Unraveling the relationship between large-magnitude extensibility of Lamian dough with gluten molecular interactions and subunit composition

Abstract

The relationship between large-magnitude dough extensibility with gluten molecular interactions and subunit compositions were studied. Dough extensibility, a critical property for Lamian making, was achieved by adding sodium metabisulfite (SMBS) and improved by decreasing the pH level (6.3), which was indicated by the decrease in tensile force and increase in tensile distance. However, the loss of dough extensibility was induced by the prolonged resting time, which was more pronounced for doughs at low SMBS addition (0.005 %) and high pH value (10.8 and 13.0).
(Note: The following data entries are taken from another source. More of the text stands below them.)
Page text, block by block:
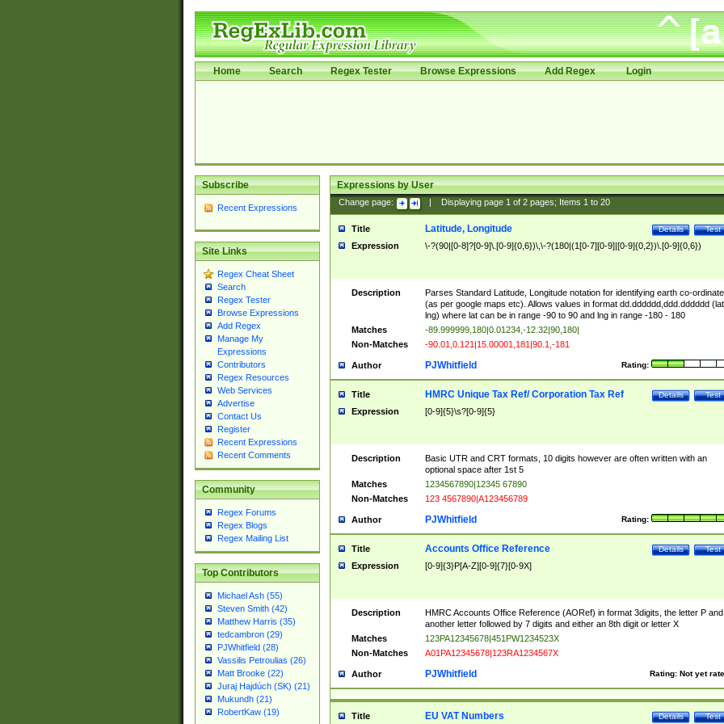
Home Search Regex Tester Browse Expressions Add Regex Login
Subscribe
Recent Expressions
Site Links
Regex Cheat Sheet
Search
Regex Tester
Browse Expressions
Add Regex
Manage My
Expressions
Contributors
Regex Resources
Web Services
Advertise
Contact Us
Register
Recent Expressions
Recent Comments
Community
Regex Forums
Regex Blogs
Regex Mailing List
Top Contributors
Michael Ash (55)
Steven Smith (42)
Matthew Harris (35)
tedcambron (29)
PJWhitfield (28)
Vassilis Petroulias (26)
Matt Brooke (22)
Juraj Hajdúch (SK) (21)
Mukundh (21)
RobertKaw (19)
Expressions by User
Change page: Displaying page 1of 2pages; Items 1to 20
Title Test
Details
Latitude, Longitude
Expression \-?(90|[0-8]?[0-9]\.[0-9]{0,6})\,\-?(180|(1[0-7][0-9]|[0-9]{0,2})\.[0-9]{0,6})
Description
Parses Standard Latitude, Longitude notation for identifying earth co-
(as per google maps etc). Allows values in format dd.dddddd,ddd.dddddd
lng) where lat can be in range -90 to 90 and lng in range -180 - 180
Matches
-89.999999,180|0.01234,-12.32|90,180|
Non-Matches
-90.01,0.121|15.00001,181|90.1,-181
Author Rating:
PJWhitfield
Title Test
Details
HMRC Unique Tax Ref/ Corporation Tax Ref
Expression [0-9]{5}\s?[0-9]{5}
Description
Basic UTR and CRT formats, 10 digits however are often written with an
optional space after 1st 5
Matches
1234567890|12345 67890
Non-Matches
123 4567890|A123456789
Author Rating:
PJWhitfield
Title Test
Details
Accounts Office Reference
Expression [0-9]{3}P[A-Z][0-9]{7}[0-9X]
Description
HMRC Accounts Office Reference (AORef) in format 3digits, the letter P and
another letter followed by 7 digits and either an 8th digit or letter X
Matches
123PA12345678|451PW1234523X
Non-Matches
A01PA12345678|123RA1234567X
Author Rating: Not yet
PJWhitfield
Title Test
Details
EU VAT Numbers
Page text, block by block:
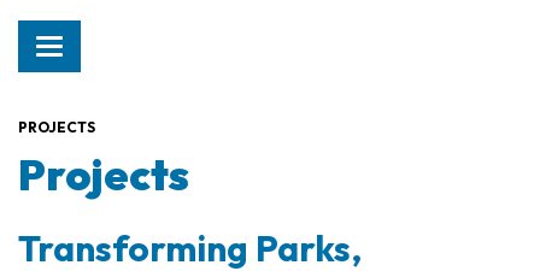
Toggle
navigation
PROJECTS
Projects
Transforming Parks,
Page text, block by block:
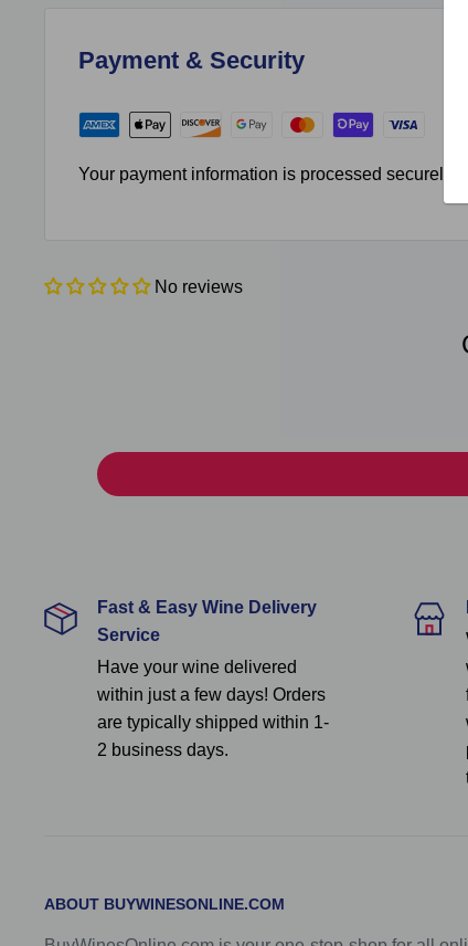
Payment & Security
Your payment information is processed securely.
No reviews
Fast & Easy Wine Delivery
Service
Have your wine delivered
within just a few days! Orders
are typically shipped within 1-
2 business days.
ABOUT BUYWINESONLINE.COM
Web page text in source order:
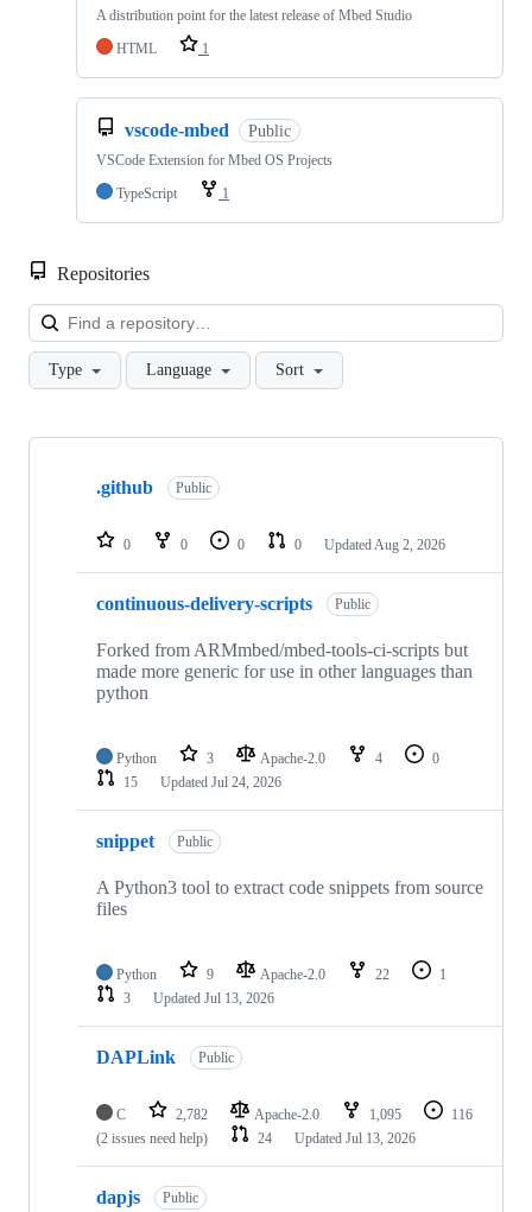
A distribution point for the latest release of Mbed Studio
HTML
1
vscode-mbed Public
VSCode Extension for Mbed OS Projects
TypeScript
1
Repositories
Type Language Sort
Showing
repositories
.github Public
0 0 0 0 Updated Aug 2, 2026
continuous-delivery-scripts Public
Forked from ARMmbed/mbed-tools-ci-scripts but
made more generic for use in other languages than
python
Python 3 Apache-2.0 4
0
15
Updated Jul 24, 2026
snippet Public
A Python3 tool to extract code snippets from source
files
Python 9 Apache-2.0 22
1
3
Updated Jul 13, 2026
DAPLink Public
C 2,782 Apache-2.0 1,095
116
(2 issues need help)
24 Updated Jul 13, 2026
dapjs Public
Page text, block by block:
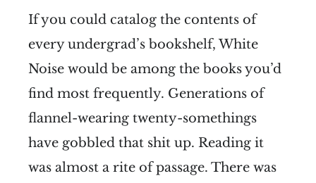
If you could catalog the contents of
every undergrad’s bookshelf, White
Noise would be among the books you’d
find most frequently. Generations of
flannel-wearing twenty-somethings
have gobbled that shit up. Reading it
was almost a rite of passage. There was
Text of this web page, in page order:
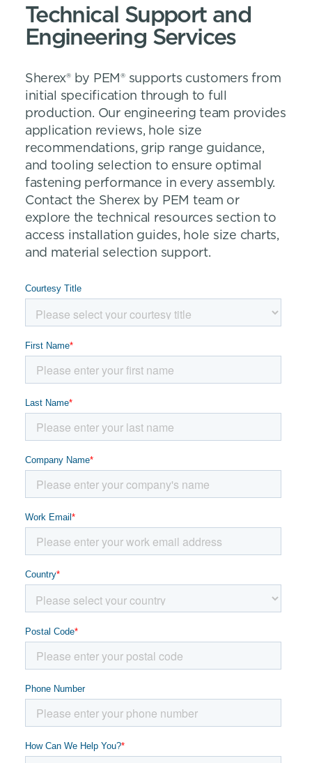
Technical Support and
Engineering Services
Sherex® by PEM® supports customers from
initial specification through to full
production. Our engineering team provides
application reviews, hole size
recommendations, grip range guidance,
and tooling selection to ensure optimal
fastening performance in every assembly.
Contact the Sherex by PEM team or
explore the technical resources section to
access installation guides, hole size charts,
and material selection support.
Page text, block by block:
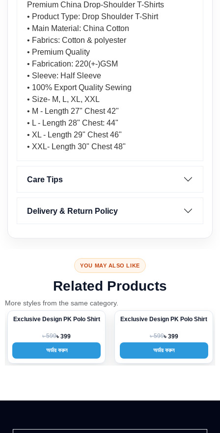
Premium China Drop-Shoulder T-Shirts
• Product Type: Drop Shoulder T-Shirt
• Main Material: China Cotton
• Fabrics: Cotton & polyester
• Premium Quality
• Fabrication: 220(+-)GSM
• Sleeve: Half Sleeve
• 100% Export Quality Sewing
• Size- M, L, XL, XXL
• M - Length 27" Chest 42"
• L - Length 28" Chest: 44"
• XL - Length 29" Chest 46"
• XXL- Length 30" Chest 48"
Care Tips
Delivery & Return Policy
YOU MAY ALSO LIKE
Related Products
More styles from the same category.
-33%
Exclusive Design PK Polo Shirt
৳ 599৳ 399
অর্ডার করুন
-33%
Exclusive Design PK Polo Shirt
৳ 599৳ 399
অর্ডার করুন
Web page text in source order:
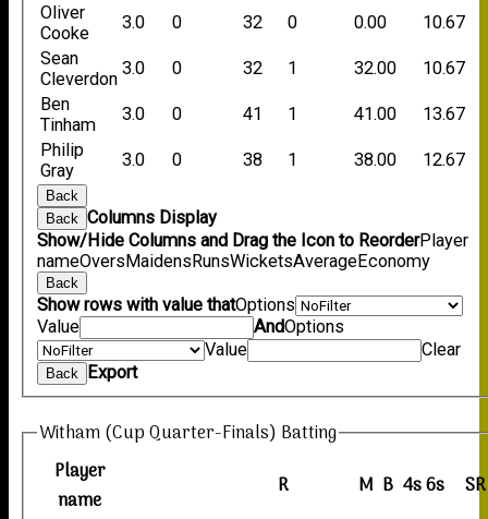
Oliver
Cooke
3.0 0 32 0 0.00
10.67
Sean
Cleverdon
3.0 0 32 1 32.00
10.67
Ben
Tinham
3.0 0 41 1 41.00
13.67
Philip
Gray
3.0 0 38 1 38.00 12.67
Back
Back
Columns Display
Show/Hide Columns and Drag the Icon to ReorderPlayer
nameOversMaidensRunsWicketsAverageEconomy
Back
Show rows with value thatOptions
Value
AndOptions
Value
Clear
Back Export
Witham (Cup Quarter-Finals) Batting
Player
name
R M B 4s6s SR

Changes in the intermolecular forces and gluten subunits were associated with the loss of dough extensibility, accompanied with a fragmented gluten network. As the resting time increased, doughs at low SMBS addition and high pH showed decreases in free sulfhydryl groups and sodium dodecyl sulphate-extractable protein (SDS-EP) and increases in disulfide bonds. Increasing ionic bonds at high alkaline pH also contributed to high tensile stress and low tensile strain. The extractability of gliadin and D-low-molecular-weight glutenin subunits decreased at high pH value. Optimal level of disulfide and hydrogen bonds along with an appropriate gluten subunit distribution would play a constructive role in improving the large-magnitude dough extensibility.